Il lavoro di chi presta aiuto umanitario è anche una questione di dignità. Non si tratta solo di offrire soccorso, ma di riconoscere nell’altro un essere umano con diritti, speranze, sogni. L’approccio umanitario si basa sull’imparzialità, sull’indipendenza e sulla neutralità. Chi aiuta non giudica. Non chiede da che parte stai, che religione hai, da dove vieni. Aiuta, e basta. Questo tipo di etica dovrebbe essere un faro anche nella nostra vita quotidiana, nei gesti più semplici.
Viviamo in un mondo dove la disuguaglianza globale è sempre più visibile. Le crisi si moltiplicano, i conflitti non finiscono, le catastrofi naturali aumentano, anche a causa dei cambiamenti climatici. Il bisogno di aiuto cresce. E spesso, paradossalmente, proprio mentre la domanda cresce, l’attenzione cala. I media parlano di meno delle emergenze croniche, di quelle guerre dimenticate, di quei popoli in fuga da anni senza una patria. E allora, la Giornata Umanitaria Mondiale ci ricorda che non dobbiamo abituarci al dolore altrui. Non dobbiamo far finta di nulla.
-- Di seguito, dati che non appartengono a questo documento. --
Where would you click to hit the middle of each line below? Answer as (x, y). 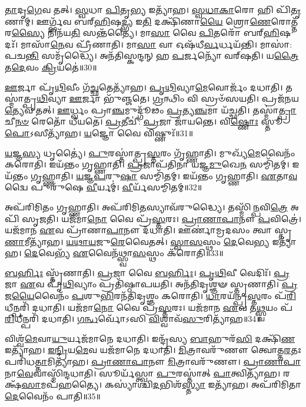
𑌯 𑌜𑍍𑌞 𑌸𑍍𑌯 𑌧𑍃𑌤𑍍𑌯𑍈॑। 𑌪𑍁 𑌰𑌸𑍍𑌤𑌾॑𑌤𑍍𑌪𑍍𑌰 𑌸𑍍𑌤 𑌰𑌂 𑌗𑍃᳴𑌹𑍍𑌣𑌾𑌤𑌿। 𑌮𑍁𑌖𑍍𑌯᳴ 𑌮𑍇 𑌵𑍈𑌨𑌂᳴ (150, 152)
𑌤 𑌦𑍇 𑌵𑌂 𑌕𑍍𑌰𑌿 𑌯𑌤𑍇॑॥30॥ (51, 67)
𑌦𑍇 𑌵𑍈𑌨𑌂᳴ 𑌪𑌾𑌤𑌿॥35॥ (53, 396)
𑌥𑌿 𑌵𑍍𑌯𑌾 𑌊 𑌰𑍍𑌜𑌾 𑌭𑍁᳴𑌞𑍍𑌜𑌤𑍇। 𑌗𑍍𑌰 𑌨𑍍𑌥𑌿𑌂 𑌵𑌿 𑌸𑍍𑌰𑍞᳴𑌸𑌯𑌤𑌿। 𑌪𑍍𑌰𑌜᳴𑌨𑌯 (168, 98)
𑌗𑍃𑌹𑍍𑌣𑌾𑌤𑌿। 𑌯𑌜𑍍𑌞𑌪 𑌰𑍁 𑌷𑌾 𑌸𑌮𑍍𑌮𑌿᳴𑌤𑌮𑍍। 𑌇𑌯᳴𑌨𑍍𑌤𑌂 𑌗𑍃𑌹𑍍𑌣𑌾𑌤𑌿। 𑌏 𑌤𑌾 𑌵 (164, 175)
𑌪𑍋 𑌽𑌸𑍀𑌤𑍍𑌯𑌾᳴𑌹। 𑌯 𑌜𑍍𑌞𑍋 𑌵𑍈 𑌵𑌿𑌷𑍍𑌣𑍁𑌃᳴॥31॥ (99, 132)
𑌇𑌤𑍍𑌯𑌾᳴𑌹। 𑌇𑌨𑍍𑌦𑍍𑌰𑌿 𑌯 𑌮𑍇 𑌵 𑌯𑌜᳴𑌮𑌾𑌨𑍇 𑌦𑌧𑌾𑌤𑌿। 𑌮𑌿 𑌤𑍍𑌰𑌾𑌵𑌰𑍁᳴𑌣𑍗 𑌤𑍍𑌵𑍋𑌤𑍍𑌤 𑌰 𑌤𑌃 (153, 350)
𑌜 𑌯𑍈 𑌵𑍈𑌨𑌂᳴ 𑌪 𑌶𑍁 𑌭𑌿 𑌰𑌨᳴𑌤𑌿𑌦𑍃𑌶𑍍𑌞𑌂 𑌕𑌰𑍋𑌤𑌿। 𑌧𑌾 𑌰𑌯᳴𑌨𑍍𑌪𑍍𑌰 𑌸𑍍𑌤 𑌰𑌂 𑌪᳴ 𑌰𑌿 (151, 296)

C’è anche un aspetto di gratitudine che riguarda ognuno di noi. In un mondo dove milioni di persone vivono nella precarietà, nel pericolo o nella fame, il fatto di vivere in un paese in pace, con accesso all’istruzione, alla sanità, alla libertà personale, non è scontato. Dovremmo ricordarcelo ogni giorno. E magari, proprio ogni 19 agosto, dirci che abbiamo il dovere morale di restituire qualcosa. Anche solo un pensiero. Anche solo un grazie.
In definitiva, la Giornata Umanitaria Mondiale non è una celebrazione come le altre. È una chiamata alla coscienza, una sfida al nostro egoismo, una spinta alla nostra empatia. Ci mostra che l’umanità è una rete e che, se un nodo si spezza, tutta la rete perde forza. Non possiamo salvare tutti, certo. Ma possiamo evitare l’indifferenza. E questo, oggi, è già un gesto eroico.